Human Recombinant DNase I (Pulmozyme) Inhibits Lung Metastases in Murine Metastatic B16 Melanoma Model That Correlates with Restoration of the DNase Activity and the Decrease SINE/LINE and c-Myc Fragments in Blood Cell-Free DNA

Tumor-associated cell-free DNAs (cfDNA) play an important role in the promotion of metastases. Previous studies proved the high antimetastatic potential of bovine pancreatic DNase I and identified short interspersed nuclear elements (SINEs) and long interspersed nuclear elements (LINEs)and fragments of oncogenes in cfDNA as the main molecular targets of enzyme in the bloodstream. Here, recombinant human DNase I (commercial name Pulmozyme), which is used for the treatment of cystic fibrosis in humans, was repurposed for the inhibition of lung metastases in the B16 melanoma model in mice. We found that Pulmozyme strongly reduced migration and induced apoptosis of B16 cells in vitro and effectively inhibited metastases in lungs and liver in vivo.
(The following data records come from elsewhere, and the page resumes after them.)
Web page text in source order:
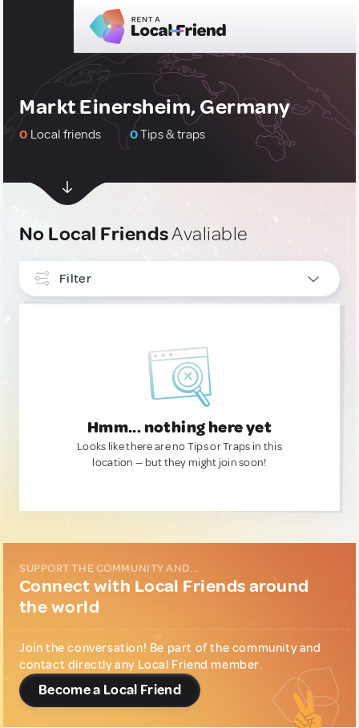
Markt Einersheim, Germany
0 Local friends 0Tips & traps
No Local FriendsAvaliable
Filter
Hmm... nothing here yet
Looks like there are no Tips or Traps in this
location — but they might join soon!
SUPPORT THE COMMUNITY AND...
Connect with Local Friends around
the world
Join the conversation! Be part of the community and
contact directly any Local Friend member.
Become a Local Friend
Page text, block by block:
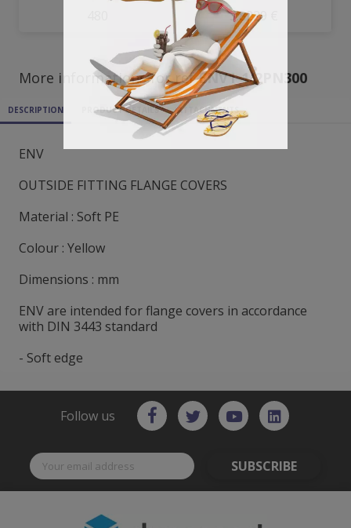
3.8229 €
More informations for refENV1_1/2PN300
DESCRIPTION PRODUCT DETAILS ATTACHMENTS
ENV
OUTSIDE FITTING FLANGE COVERS
Material : Soft PE
Colour : Yellow
Dimensions : mm
ENV are intended for flange covers in accordance
with DIN 3443 standard
- Soft edge
Follow us
SUBSCRIBE
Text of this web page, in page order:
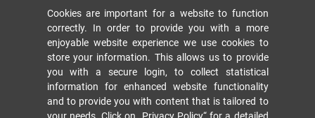
Cookies are important for a website to function
correctly. In order to provide you with a more
enjoyable website experience we use cookies to
store your information. This allows us to provide
you with a secure login, to collect statistical
information for enhanced website functionality
and to provide you with content that is tailored to
your needs. Click on
„Privacy Policy“ for a detailed
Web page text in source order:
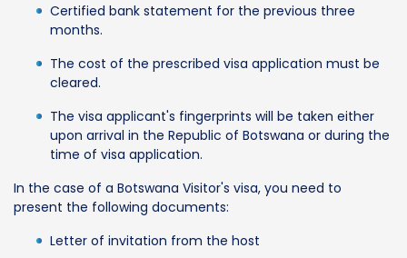
Certified bank statement for the previous three
months.
The cost of the prescribed visa application must be
cleared.
The visa applicant's fingerprints will be taken either
upon arrival in the Republic of Botswana or during the
time of visa application.
In the case of a Botswana Visitor's visa, you need to
present the following documents:
Letter of invitation from the host
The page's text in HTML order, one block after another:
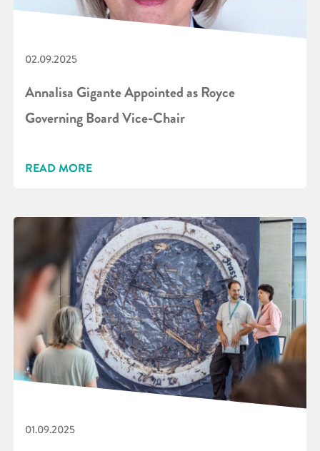
02.09.2025
Annalisa Gigante Appointed as Royce
Governing Board Vice-Chair
READ MORE
01.09.2025
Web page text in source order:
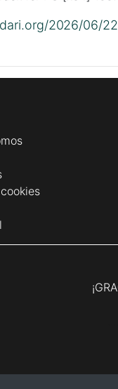
2026/06/
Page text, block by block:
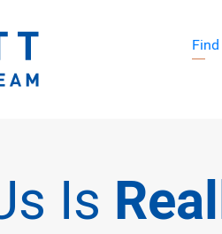
EjYqeZZaolxonj7XyuVA
Is
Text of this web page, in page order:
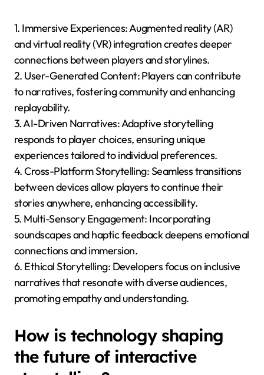
to a more satisfying gaming experience.
What are the emerging
trends in interactive
storytelling for mobile
gaming in 2025?
Emerging trends in interactive storytelling for mobile
user-generated content, and AI-driven narratives.
These advancements enhance player engagement
and personalization.
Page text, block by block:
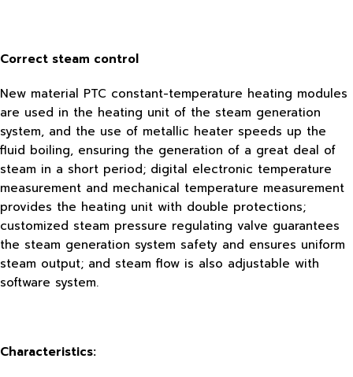
Correct steam control
New material PTC constant-temperature heating modules
are used in the heating unit of the steam generation
system, and the use of metallic heater speeds up the
fluid boiling, ensuring the generation of a great deal of
steam in a short period; digital electronic temperature
measurement and mechanical temperature measurement
provides the heating unit with double protections;
customized steam pressure regulating valve guarantees
the steam generation system safety and ensures uniform
steam output; and steam flow is also adjustable with
software system.
Characteristics:

Pulmozyme was shown to be two times more effective when administered intranasally (i.n.) than bovine DNase I, but intramuscular (i.m.) administration forced it to exhibit as high an antimetastatic activity as bovine DNase I. Both DNases administered to mice either i.m. or i.n. enhanced the DNase activity of blood serum to the level of healthy animals, significantly decreased cfDNA concentrations, efficiently degraded SINE and LINE repeats and c-Myc fragments in the bloodstream and induced apoptosis and disintegration of neutrophil extracellular traps in metastatic foci; as a result, this manifested as the inhibition of metastases spread. Thus, Pulmozyme, which is already an approved drug, can be recommended for use in the treatment of lung metastases.

Automated summary

The study showed that recombinant human DNase I Pulmozyme effectively inhibited lung metastases in the B16 melanoma model in mice, demonstrating strong antimetastatic activity both in vitro and in vivo. Additionally, Pulmozyme administration enhanced blood serum DNase activity, decreased cfDNA concentrations, efficiently degraded SINE and LINE repeats, and induced apoptosis in metastatic foci.